# Whatsapp ausversehen gelöscht.



## C Punkt (13. Januar 2015)

*Whatsapp ausversehen gelöscht.*

Hi, habe eben mein handy mit meinen dappigen fingern ne weile in der hand gehabt, als ich wieder drauf geschaut hab, ham die symbole gewackelt und ausgerechnet whatsapp war nicht mehr zu finden.
Dazu muss man wissen dass ich seit nem halben jahr in den usa bin uns solang kein handyvertrag mehr hab (wurde vom provider pausiert) also genau für ein Jahr bis ich wieder in DE bin. Whatsapp hat aber gott sei dank weiter funktioniert,
ist also die wichtigste app für mich um mit allen bekannten aus deutschland in kontakt zu bleiben.

Um es neu draufzuladen soll ich jetzt meine handynummer eingeben, aber ich kanns ja dann nicht bestätigen da ich kein Vertrag hab.. backups mach ich auch nie, weil ich mein handy nie am PC hab.
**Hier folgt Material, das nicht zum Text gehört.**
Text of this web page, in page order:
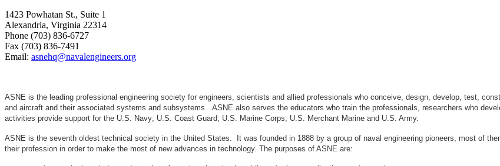
1423 Powhatan St., Suite 1
Alexandria, Virginia 22314
Phone (703) 836-6727
Fax (703) 836-7491
Email: asnehq@navalengineers.org
ASNE is the leading professional engineering society for engineers, scientists and allied professionals who conceive, design, develop, test,
and aircraft and their associated systems and subsystems. ASNE also serves the educators who train the professionals, researchers who
activities provide support for the U.S. Navy; U.S. Coast Guard; U.S. Marine Corps; U.S. Merchant Marine and U.S. Army.
ASNE is the seventh oldest technical society in the United States. It was founded in 1888 by a group of naval engineering pioneers, most of
their profession in order to make the most of new advances in technology. The purposes of ASNE are:
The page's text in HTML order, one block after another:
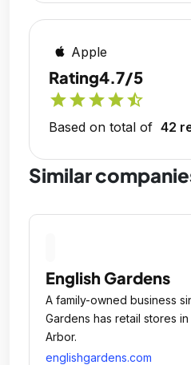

Gibt es ne andere möglichkeit whatsapp wieder  zu installieren ohne mich neu mit der nummer anmelden zu müssen?


----------



## Ahab (13. Januar 2015)

*AW: Whatsapp ausversehen gelöscht.*

Was für ein Smartphone nutzt du denn?


----------



## Bioschnitzel (13. Januar 2015)

*AW: Whatsapp ausversehen gelöscht.*

Kurz und Knapp:

Nein, geht leider nicht. 
Da zum Authentifizieren deine Telefonnummer bestätigt werden muss um Missbrauch zu verhindern. 
Wenn du keine SMS empfangen kannst, kannst du auch kein Account einrichten. 

Was ich wohl machen würde:


In den nächsten Telefonladen gehen und ne neue Prepaid-Sim kaufen (Voraussetzung: dein Smartphone hat kein Sim/Regionlock), neuen Whatsappaccount anlegen und deinen Leuten deine neue Nummer geben.


----------



## TammerID (13. Januar 2015)

*AW: Whatsapp ausversehen gelöscht.*

Hast Du eine Festnetz Nummer in der USA?
Wäre vielleicht eine Notlösung damit wieder Whatsapp einzurichten.


----------



## Bioschnitzel (13. Januar 2015)

*AW: Whatsapp ausversehen gelöscht.*



TammerID schrieb:


> Hast Du eine Festnetz Nummer in der USA?
> Wäre vielleicht eine Notlösung damit wieder Whatsapp einzurichten.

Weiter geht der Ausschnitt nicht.